Dataset records:
**********

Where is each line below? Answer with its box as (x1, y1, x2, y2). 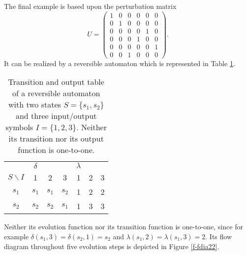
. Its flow (205, 231, 232, 242)
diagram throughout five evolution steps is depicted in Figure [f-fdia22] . (4, 241, 219, 251)
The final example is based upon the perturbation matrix (4, 1, 177, 11)
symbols (5, 121, 33, 133)
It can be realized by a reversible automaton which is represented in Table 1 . (4, 58, 235, 68)
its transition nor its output (8, 133, 104, 145)
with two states (8, 99, 61, 110)
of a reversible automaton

**********

Please provide a faithful transcription of all the data, pictures excluded.

Where is each line below? Answer with its box as (x1, y1, x2, y2). 
. Its flow (205, 231, 232, 242)
diagram throughout five evolution steps is depicted in Figure [f-fdia22] . (4, 241, 219, 251)
The final example is based upon the perturbation matrix (4, 1, 177, 11)
symbols (5, 121, 33, 133)
It can be realized by a reversible automaton which is represented in Table 1 . (4, 58, 235, 68)
its transition nor its output (8, 133, 104, 145)
with two states (8, 99, 61, 110)
of a reversible automaton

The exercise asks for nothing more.